From A Search Engine To A Personalized News Aggregator: The Evolution Of IIIT-H’s First Startup

A business incubator typically helps fledgling startups grow and develop their business. But here’s the story of how the first startup that germinated on IIIT-H campus laid the foundation for CIE, the startup incubator. In conversation with Prof. Vasudeva Varma, Dean (R&D) and CEO of IIIT-H Foundation, who on the occasion of IIIT-H’s 20th anniversary and CIE’s 10th talks of this faculty-backed, very first of many startups that quietly hummed into existence.

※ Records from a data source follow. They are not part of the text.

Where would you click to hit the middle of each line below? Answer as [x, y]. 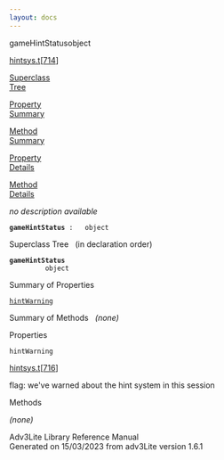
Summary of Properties [52, 284]
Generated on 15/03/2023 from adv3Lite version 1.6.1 [106, 446]
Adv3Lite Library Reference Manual [74, 437]
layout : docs [33, 17]
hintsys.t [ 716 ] [34, 367]
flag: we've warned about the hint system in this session [112, 385]
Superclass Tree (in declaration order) [81, 244]
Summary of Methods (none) [64, 317]
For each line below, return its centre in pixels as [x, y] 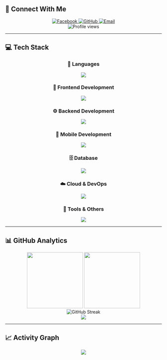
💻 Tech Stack [27, 48]
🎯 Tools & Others [83, 209]
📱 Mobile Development [83, 134]
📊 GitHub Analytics [36, 240]
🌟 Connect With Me [36, 9]
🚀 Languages [83, 64]
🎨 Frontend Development [83, 88]
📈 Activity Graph [32, 338]
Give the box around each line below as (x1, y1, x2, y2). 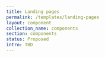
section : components (6, 31, 58, 37)
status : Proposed (6, 36, 49, 42)
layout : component (6, 20, 52, 26)
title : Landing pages (6, 8, 60, 15)
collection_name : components (6, 25, 78, 31)
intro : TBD (6, 42, 33, 48)
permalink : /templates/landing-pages (6, 14, 100, 20)
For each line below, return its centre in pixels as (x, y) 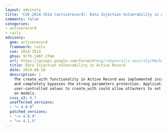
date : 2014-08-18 (28, 70)
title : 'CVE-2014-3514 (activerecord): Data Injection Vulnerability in (82, 14)
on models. (25, 93)
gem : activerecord (29, 42)
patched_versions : (29, 112)
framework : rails (28, 47)
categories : (17, 24)
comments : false (22, 19)
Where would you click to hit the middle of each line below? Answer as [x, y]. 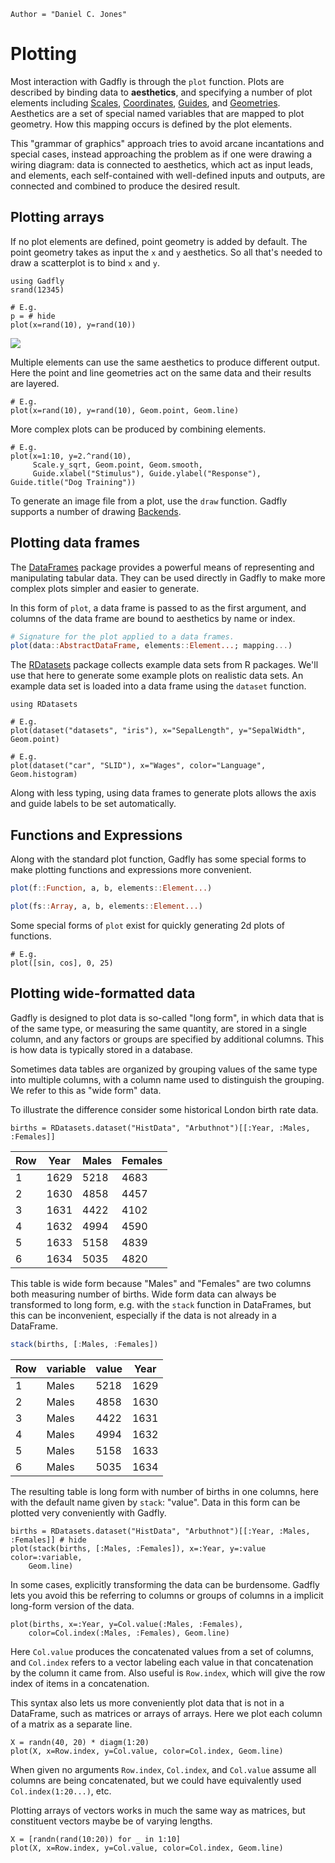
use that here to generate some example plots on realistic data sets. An [157, 676]
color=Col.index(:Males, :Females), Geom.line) [129, 1633]
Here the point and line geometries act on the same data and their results [161, 372]
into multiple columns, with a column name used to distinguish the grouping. [167, 1079]
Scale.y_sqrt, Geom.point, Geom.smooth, [117, 465]
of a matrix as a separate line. [71, 1724]
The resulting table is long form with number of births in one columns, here [164, 1491]
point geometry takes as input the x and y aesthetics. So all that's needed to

It all started at the R&D Showcase event of 2007. As the industry liaisoning officer, Prof. Vasudeva Varma (or Vasu as he’s affectionately called) was the coordinator of the event where typically research from the IIIT-H stable is curated and showcased to industry participants. At the time, along with his first PhD student, Prasad, Professor Varma was involved in the development of a search engine for Indian languages. “Christened Web Khoj, it was a language-independent system that could support many languages”. Rediff, an invited participant who was suitably impressed by it evinced interest in licensing the technology. Since guidelines forbade a direct contract with an academic institution, the first ever company was created on campus with Prasad, the professor and IIIT-H. Prof. Varma remarks that with zero investment, they created the base tech for Indian language search. A need for an incubation centre was felt and CIE was formally founded. With funding in place, Web Khoj quickly scaled up to 200 languages. Prof. Varma speaks of how their tech had an edge over Google’s search engine. “Most Indian languages as well as other global languages such as Arabic, Turkish, Finnish, Dutch and others are ‘agglutinating languages’. This means that words are made up of a string of other words or a combination of words.” To illustrate, the professor says that the word “1000-pillared-temple” is considered a single word in Telugu language. And even the most popular search engine in the world – Google – fails to detect such languages effectively.

Semantic Search

A further refinement of their technology led to the creation of semantic search where the search query would not only understand keywords but also meanings of the key words. And by extension the entire sentence. “For example, Google would fail if you type in a search such as ‘all companies listed in NYSE with annual revenues of > $500mn’,” remarks Prof. Varma. This evolvement in technology led to the creation of SETU, an acronym for Search and Extraction Technologies Unlimited. Professor Varma is quick to add that it was essentially a single company with brilliant ideas in different avatars. Unfortunately they failed to monetize the technology. Professor Varma mentions difficulties such as being physically present in India without an access to the rest of the international market, to name a few. “The truth is that no other search engine other than Google has made money,” he says emphatically.

Veooz

With SETU, the expansion plan consisted of creating demos for using semantic search technology in two domains, namely in education and sentiment analysis. For the education domain, a tablet called MyDrona was created. The way it worked was that it could create relevant and interesting digital content for any syllabus, any class, or curriculum with just a table of content. It was meant to be simple in terms of access as well as usage. “Any person could buy the device, load content into its memory card and use it”, says the professor. It was an innovative technology but the initial commitment to a low price along with mounting hardware costs did not translate to monetized benefits. A refined version of the second demo focussing on sentiment analysis was in the domain of news. At first labelled Veooz (pronounced as ‘Views’), it has been renamed as NewsPlus. Available in the form of a downloadable app, this sophisticated semantic search technology searches the entire Web for news sources in 11 languages. It develops insights on particular news stories that are trending by monitoring all social media platforms and ranking them by their credibility. The professor dubs it as a personalized news aggregator created algorithmically. Addressing the current menace, he says that thanks to its algorithmic strength, it can avoid fake stories that have become commonplace.

Expansion

The technology that the team has been involved with has always been sophisticated and cutting edge. One that saw Srini Koppolu, the first MD of Microsoft joining on board initially as an investor and currently in the role of CEO and Chairman. With its obvious expansion, NewsPlus has since moved away from IIIT-H campus into an office space in Gachibowli. Prof. Varma says that the demographics reveal that it is most popular among 18-32 year-olds. Most users set up their news preferences in two languages, typically their mother tongue and either English or Hindi. While terming news consumption patterns as ever-changing and futuristic, Prof. Varma lists expansion in languages across the world, creating a citizen-journalist platform “for anyone who has an itch to contribute”, and allowing high-quality content creators such as bloggers to plug their content into the NewsPlus platform, as their immediate vision for now.